New experimental GC stress mode
Tries to do a GC for every unique call stack (up to 16 frames).
The goal is to catch moving GC bugs and lock violations without being
rediculously slow. Some tests fail on 64 bits, 32 bit host doesn't
work. N5 is booting.
Added runtime -Xgc options: gcstress and nogcstress.
Bug: 21664466
Change-Id: Icb8e420f2048e8ee83bcca7937563166a2638f5c
diff --git a/runtime/gc/heap.cc b/runtime/gc/heap.cc
index 3c020e2..e83973a 100644
--- a/runtime/gc/heap.cc
+++ b/runtime/gc/heap.cc
@@ -21,6 +21,7 @@
#include <limits>
#include <memory>
+#include <unwind.h> // For GC verification.
#include <vector>
#include "art_field-inl.h"
@@ -125,7 +126,8 @@
bool ignore_max_footprint, bool use_tlab,
bool verify_pre_gc_heap, bool verify_pre_sweeping_heap, bool verify_post_gc_heap,
bool verify_pre_gc_rosalloc, bool verify_pre_sweeping_rosalloc,
- bool verify_post_gc_rosalloc, bool use_homogeneous_space_compaction_for_oom,
+ bool verify_post_gc_rosalloc, bool gc_stress_mode,
+ bool use_homogeneous_space_compaction_for_oom,
uint64_t min_interval_homogeneous_space_compaction_by_oom)

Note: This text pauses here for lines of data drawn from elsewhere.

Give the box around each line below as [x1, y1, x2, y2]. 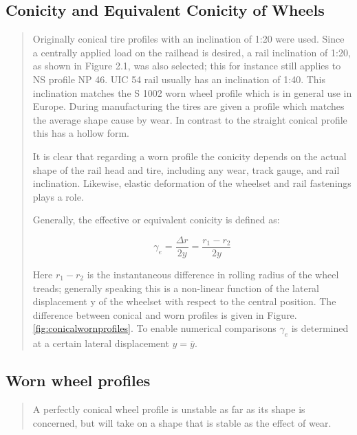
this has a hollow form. [32, 126, 129, 140]
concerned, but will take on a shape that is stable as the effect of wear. [32, 415, 332, 430]
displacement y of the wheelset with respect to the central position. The [32, 294, 336, 309]
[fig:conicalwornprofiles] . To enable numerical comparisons [32, 321, 277, 335]
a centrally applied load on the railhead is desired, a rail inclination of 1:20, [32, 45, 351, 59]
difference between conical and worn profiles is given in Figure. [32, 307, 297, 322]
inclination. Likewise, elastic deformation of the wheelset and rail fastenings [32, 176, 351, 190]
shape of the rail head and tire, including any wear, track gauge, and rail [32, 162, 340, 177]
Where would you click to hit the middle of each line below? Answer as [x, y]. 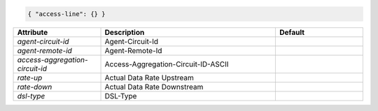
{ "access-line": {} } [66, 14]
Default [292, 32]
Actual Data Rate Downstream [154, 87]
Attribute [33, 32]
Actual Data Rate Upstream [149, 77]
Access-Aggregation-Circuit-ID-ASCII [167, 64]
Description [125, 32]
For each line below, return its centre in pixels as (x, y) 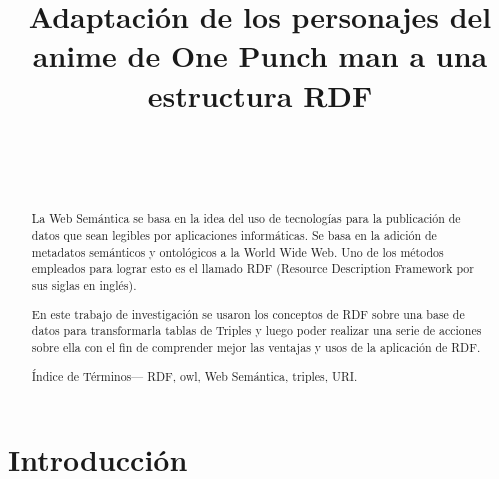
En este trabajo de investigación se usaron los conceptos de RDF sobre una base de (248, 313)
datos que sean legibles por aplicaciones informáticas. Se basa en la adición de (234, 235)
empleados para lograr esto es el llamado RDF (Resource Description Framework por (252, 268)
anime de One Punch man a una (260, 55)
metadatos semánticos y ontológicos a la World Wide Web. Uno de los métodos (237, 251)
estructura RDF (260, 94)
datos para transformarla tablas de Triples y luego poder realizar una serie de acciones (256, 330)
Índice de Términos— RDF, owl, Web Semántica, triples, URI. (194, 375)
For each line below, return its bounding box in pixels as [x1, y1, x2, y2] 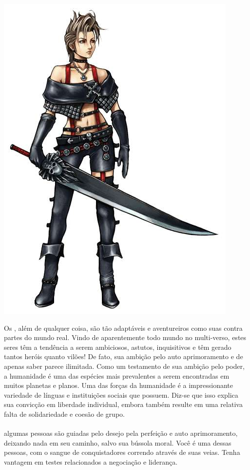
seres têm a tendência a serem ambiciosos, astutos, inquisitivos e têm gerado [4, 342, 231, 352]
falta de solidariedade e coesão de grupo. [4, 408, 125, 419]
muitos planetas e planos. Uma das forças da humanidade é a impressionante [4, 380, 233, 390]
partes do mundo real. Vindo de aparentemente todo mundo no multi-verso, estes [4, 332, 247, 342]
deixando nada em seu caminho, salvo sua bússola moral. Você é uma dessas [4, 437, 231, 448]
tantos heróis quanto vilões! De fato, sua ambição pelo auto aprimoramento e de [4, 351, 243, 362]
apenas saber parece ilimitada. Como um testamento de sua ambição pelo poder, [4, 361, 245, 371]
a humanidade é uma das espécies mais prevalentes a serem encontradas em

: non_moving_space_(nullptr),
rosalloc_space_(nullptr),
@@ -170,6 +172,7 @@
verify_pre_gc_rosalloc_(verify_pre_gc_rosalloc),
verify_pre_sweeping_rosalloc_(verify_pre_sweeping_rosalloc),
verify_post_gc_rosalloc_(verify_post_gc_rosalloc),
+ gc_stress_mode_(gc_stress_mode),
/* For GC a lot mode, we limit the allocations stacks to be kGcAlotInterval allocations. This
* causes a lot of GC since we do a GC for alloc whenever the stack is full. When heap
* verification is enabled, we limit the size of allocation stacks to speed up their
@@ -210,13 +213,17 @@
gc_count_rate_histogram_("gc count rate histogram", 1U, kGcCountRateMaxBucketCount),
blocking_gc_count_rate_histogram_("blocking gc count rate histogram", 1U,
kGcCountRateMaxBucketCount),
- alloc_tracking_enabled_(false) {
+ alloc_tracking_enabled_(false),
+ backtrace_lock_(nullptr),
+ seen_backtrace_count_(0u),
+ unique_backtrace_count_(0u) {
if (VLOG_IS_ON(heap) || VLOG_IS_ON(startup)) {
LOG(INFO) << "Heap() entering";
}
+ Runtime* const runtime = Runtime::Current();
// If we aren't the zygote, switch to the default non zygote allocator. This may update the
// entrypoints.
- const bool is_zygote = Runtime::Current()->IsZygote();
+ const bool is_zygote = runtime->IsZygote();
if (!is_zygote) {
// Background compaction is currently not supported for command line runs.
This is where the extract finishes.